Jesse Van Saun

Personal information
- Date of birth: April 20, 1976 (age 49)
- Place of birth: Hillsdale, New Jersey, United States
- Height: 5 ft 9 in (1.75 m)
- Position(s): Midfielder; defender;

Youth career
- 1994–1997: St. John's Red Storm

Senior career*
- Years: Team / Apps / (Gls)
- 1998: New England Revolution / 5 / (0)
- 1998: → Worcester Wildfire (loan) / 1 / (0)
- 1998: → Connecticut Wolves (loan) / 3 / (0)
- 1998: → Project 40 (loan) / 6 / (0)
- 1999: Kansas City Wizards / 0 / (0)
- 1999: → Project 40 (loan) / 13 / (0)
- 2000: Long Island Rough Riders / 15 / (1)
- 2002: New York Freedom / 18 / (1)

= Jesse Van Saun =

American soccer player (born 1976)

Jesse Van Saun (born 1976) is an American retired soccer player who played professionally in Major League Soccer and USISL.

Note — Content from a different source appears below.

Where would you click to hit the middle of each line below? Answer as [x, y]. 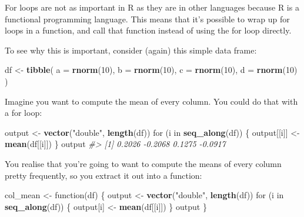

Van Saun grew up in Hillsdale, New Jersey and graduated from Pascack Valley High School. He played soccer with the Brooklyn Italians youth team. He attended St. John's University where he was part of the school's 1996 NCAA Men's Division I Soccer Championship-winning team. On February 1, 1998, the New England Revolution selected Van Saun in the second round (seventeenth overall) of the 1998 MLS College Draft. He played five games for the Revolution and went on loan to the Worcester Wildfire of the USISL in April. He struggled with injuries including an abdominal strain and hospitalization due to dehydration. In August, he went on loan with the Project 40 team. When the Revolution signed Tony Kuhn in April 1999, they waived Van Saun to free up a roster spot. Two days later the Chicago Fire claimed Van Saun off waivers. On May 6, 1999, the Fire traded him to the Kansas City Wizards in exchange for Ryan Tinsley. His problems with heat stroke continued with the Wizards. In July 1999, he went on loan for two games with Project 40. The Wizards waived him in November 1999. In 2000, he played for the Long Island Rough Riders. In 2002, he played for the New York Freedom.